Censorship happens more frequently at the point of distribution than it does at the point of reception, such as an institution refusing to distribute a speech or a text through its channels. This type of censorship rarely leads to protests because outsiders rarely hear about it.
The most common form of censorship is self-censorship, or censorship at the point of production, which means you have internalized the censor’s rules and decided to abide by them of your own volition. Perhaps you learned that the benefits of compliance outweigh the costs of resistance, or you rationalized that you can’t win anyway.
We may self-censor for good reasons, such as politeness, but sometimes we self-censor because we see someone else made into a negative example and we fear it could happen to us.
For instance, some journalists who otherwise might have criticized the 2003 U.S.-led invasion of Iraq silenced themselves rather than risk reprisal—from the government, their corporate owners, or those in the public who were for the war. The result was that journalism inflicted a major blow to its own integrity for behaving as an administration mouthpiece, and Americans became among the least-informed people in the world about the war.

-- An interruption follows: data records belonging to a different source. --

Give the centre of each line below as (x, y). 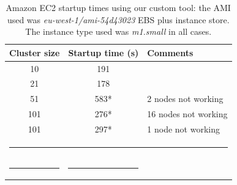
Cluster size (35, 52)
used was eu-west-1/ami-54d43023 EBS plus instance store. (118, 19)
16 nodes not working (187, 114)
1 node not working (183, 129)
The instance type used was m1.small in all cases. (118, 31)
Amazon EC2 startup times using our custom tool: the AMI (118, 7)
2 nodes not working (185, 99)
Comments (170, 52)
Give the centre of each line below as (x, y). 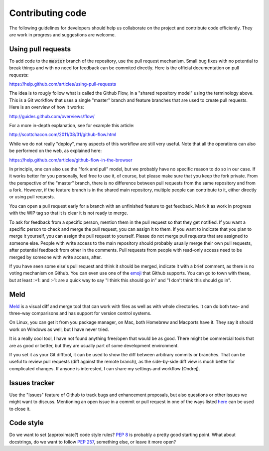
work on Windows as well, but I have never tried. (59, 329)
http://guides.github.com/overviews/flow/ (52, 116)
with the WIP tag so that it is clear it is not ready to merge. (68, 213)
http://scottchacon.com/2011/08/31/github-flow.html (63, 135)
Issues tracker (32, 383)
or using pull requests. (32, 197)
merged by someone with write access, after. (56, 257)
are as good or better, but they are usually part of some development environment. (94, 345)

Beyond self-censorship, there are other limitations: ideologies—such as racism, sexism, xenophobia, and homophobia—that prevent us from even thinking certain thoughts, such as thinking of others as human beings with dignity and rights.
We have too much censorship in some areas of our society and too little censorship in others.

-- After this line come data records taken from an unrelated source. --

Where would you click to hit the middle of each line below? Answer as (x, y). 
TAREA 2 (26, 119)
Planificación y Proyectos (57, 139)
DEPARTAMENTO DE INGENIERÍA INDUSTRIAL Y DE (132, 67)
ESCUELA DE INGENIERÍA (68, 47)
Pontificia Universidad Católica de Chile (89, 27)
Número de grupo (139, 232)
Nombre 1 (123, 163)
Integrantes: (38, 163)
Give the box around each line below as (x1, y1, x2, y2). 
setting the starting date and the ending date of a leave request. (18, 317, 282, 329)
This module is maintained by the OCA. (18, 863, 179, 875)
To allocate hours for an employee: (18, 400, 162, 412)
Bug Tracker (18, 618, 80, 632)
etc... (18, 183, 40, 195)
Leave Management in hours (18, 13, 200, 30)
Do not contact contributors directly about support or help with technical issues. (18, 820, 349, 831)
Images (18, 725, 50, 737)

There is too much censorship from some plutocrats who suppress the truth about their misrule. They silence whistle-blowers while their propagandists hog the microphone. They maintain these beliefs either through outright censorship or through a pretense of balance in which the media referee fails to penalize those who lie consistently and brazenly. Might we have learned about the lead poisoning in Flint, Mich.’s, water earlier if we could have heard more of whistle-blowers and less of the politicians’ denials?
If we hold to ethical principles, such as truth and justice, we can encourage or demand censorship as needed. For example, we should encourage ordinary citizens to participate in democracy, but ban unlimited political contributions by corporations. We should encourage the release of classified information that reveals government abuses, but ban lawmakers from becoming lobbyists once they leave office.
If you want to change the levels of censorship in our society—in other words, to benefit society by loosening or tightening censorship—the best approach is to appeal to the stated values of our institutions. Thus, to loosen censorship by expanding press freedoms, appeal to journalistic institutions as watchdogs of the powerful. To expand academic freedom, appeal to the university’s stated aims to seek truth and benefit humanity.
And to appeal for greater censorship, apply the same appeals to our higher values.